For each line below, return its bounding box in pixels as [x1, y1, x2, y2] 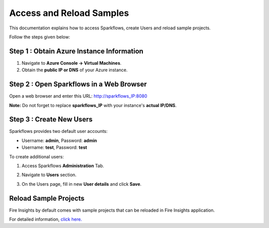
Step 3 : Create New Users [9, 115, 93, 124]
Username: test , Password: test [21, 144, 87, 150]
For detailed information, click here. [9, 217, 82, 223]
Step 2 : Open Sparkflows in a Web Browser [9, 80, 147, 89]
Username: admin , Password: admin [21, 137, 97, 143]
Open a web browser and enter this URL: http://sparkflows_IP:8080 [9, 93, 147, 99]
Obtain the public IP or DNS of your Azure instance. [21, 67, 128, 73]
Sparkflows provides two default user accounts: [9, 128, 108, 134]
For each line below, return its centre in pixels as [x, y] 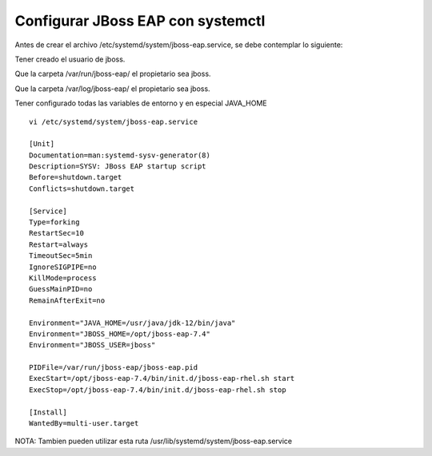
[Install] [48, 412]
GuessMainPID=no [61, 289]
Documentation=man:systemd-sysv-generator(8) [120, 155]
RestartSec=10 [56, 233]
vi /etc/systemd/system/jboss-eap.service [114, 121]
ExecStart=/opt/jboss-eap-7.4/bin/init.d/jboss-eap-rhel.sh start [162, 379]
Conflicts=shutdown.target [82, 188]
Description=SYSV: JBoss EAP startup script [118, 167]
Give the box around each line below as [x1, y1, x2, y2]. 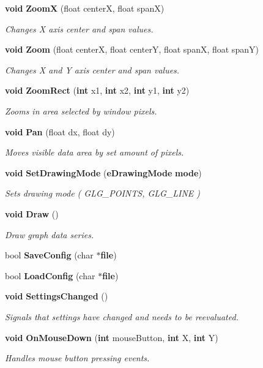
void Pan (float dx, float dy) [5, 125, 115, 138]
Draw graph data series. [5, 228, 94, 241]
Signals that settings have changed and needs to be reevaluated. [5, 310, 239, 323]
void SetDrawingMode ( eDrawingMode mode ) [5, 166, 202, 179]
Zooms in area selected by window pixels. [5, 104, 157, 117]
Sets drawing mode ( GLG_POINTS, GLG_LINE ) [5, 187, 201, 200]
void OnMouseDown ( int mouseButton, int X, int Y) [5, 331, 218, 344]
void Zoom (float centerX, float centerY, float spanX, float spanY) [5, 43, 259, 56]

---

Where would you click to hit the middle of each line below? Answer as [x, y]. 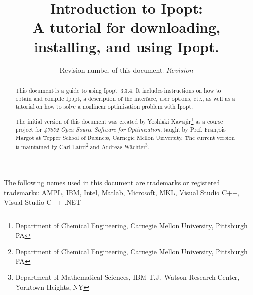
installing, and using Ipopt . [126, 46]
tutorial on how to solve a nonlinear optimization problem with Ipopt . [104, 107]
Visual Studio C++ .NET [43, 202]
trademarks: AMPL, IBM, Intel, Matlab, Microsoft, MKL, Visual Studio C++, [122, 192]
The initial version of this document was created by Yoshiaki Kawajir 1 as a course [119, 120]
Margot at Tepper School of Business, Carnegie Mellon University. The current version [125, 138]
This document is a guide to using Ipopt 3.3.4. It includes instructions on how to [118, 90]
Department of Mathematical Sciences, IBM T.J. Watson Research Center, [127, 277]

--

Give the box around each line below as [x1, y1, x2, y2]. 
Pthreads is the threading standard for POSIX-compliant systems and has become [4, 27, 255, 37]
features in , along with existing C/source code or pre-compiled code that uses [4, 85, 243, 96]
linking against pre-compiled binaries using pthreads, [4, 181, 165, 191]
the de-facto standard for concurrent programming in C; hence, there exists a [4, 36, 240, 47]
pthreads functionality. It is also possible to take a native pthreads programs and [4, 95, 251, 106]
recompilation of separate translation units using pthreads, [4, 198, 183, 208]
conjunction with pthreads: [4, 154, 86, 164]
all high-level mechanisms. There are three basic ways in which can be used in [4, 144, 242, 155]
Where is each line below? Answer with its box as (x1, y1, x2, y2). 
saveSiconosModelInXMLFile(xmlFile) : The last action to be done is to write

◆ Your objective ◆
Only the lines from the one containing "Sets drawing mode" through the one containing "void Zoom (float" are to be retyped, both boundary lines included, with no other material.

◆ Solution below ◆
Sets drawing mode ( GLG_POINTS, GLG_LINE ) [5, 187, 201, 200]
void OnMouseDown ( int mouseButton, int X, int Y) [5, 331, 218, 344]
void Zoom (float centerX, float centerY, float spanX, float spanY) [5, 43, 259, 56]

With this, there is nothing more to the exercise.